* Your task: Please repeat, exactly and without pictures, the lines of the entries below that run from the one containing "For each line" through the one containing "比：菊花作为自然物本无情感，却因陶渊明的高洁品格被 (30, 26, 405, 48)".

Data excerpts
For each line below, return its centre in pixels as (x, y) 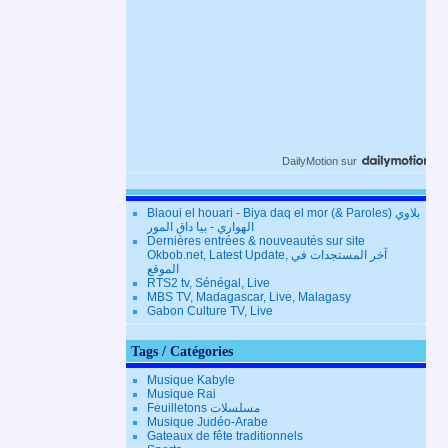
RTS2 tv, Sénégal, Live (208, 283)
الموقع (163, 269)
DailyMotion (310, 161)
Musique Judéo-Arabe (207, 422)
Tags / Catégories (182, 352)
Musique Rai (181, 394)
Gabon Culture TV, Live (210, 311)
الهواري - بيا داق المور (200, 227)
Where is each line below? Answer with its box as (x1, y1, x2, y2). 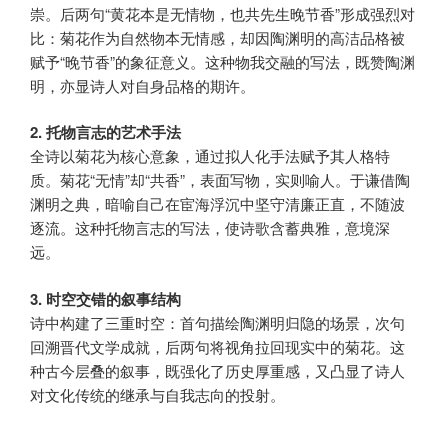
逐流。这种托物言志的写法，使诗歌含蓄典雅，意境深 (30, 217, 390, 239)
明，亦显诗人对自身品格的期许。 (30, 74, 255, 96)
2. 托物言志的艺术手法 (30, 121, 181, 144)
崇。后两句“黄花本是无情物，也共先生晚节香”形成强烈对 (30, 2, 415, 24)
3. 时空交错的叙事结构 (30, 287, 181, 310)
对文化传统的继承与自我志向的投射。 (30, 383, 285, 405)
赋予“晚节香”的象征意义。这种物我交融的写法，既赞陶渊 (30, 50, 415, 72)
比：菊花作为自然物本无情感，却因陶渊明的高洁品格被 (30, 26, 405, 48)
* * *
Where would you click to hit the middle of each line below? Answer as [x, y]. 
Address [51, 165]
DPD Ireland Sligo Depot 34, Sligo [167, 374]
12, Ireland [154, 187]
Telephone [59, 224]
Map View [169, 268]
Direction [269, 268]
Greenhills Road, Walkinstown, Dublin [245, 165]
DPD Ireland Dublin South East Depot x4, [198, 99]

* Response box:
For each line below, return its centre in pixels as (x, y) 
RTS2 tv, Sénégal, Live (208, 283)
الموقع (163, 269)
DailyMotion (310, 161)
Musique Judéo-Arabe (207, 422)
Tags / Catégories (182, 352)
Musique Rai (181, 394)
Gabon Culture TV, Live (210, 311)
الهواري - بيا داق المور (200, 227)
Where is each line below? Answer with its box as (x1, y1, x2, y2). 
逐流。这种托物言志的写法，使诗歌含蓄典雅，意境深 (30, 217, 390, 239)
明，亦显诗人对自身品格的期许。 (30, 74, 255, 96)
2. 托物言志的艺术手法 (30, 121, 181, 144)
崇。后两句“黄花本是无情物，也共先生晚节香”形成强烈对 (30, 2, 415, 24)
3. 时空交错的叙事结构 (30, 287, 181, 310)
对文化传统的继承与自我志向的投射。 (30, 383, 285, 405)
赋予“晚节香”的象征意义。这种物我交融的写法，既赞陶渊 (30, 50, 415, 72)
比：菊花作为自然物本无情感，却因陶渊明的高洁品格被 (30, 26, 405, 48)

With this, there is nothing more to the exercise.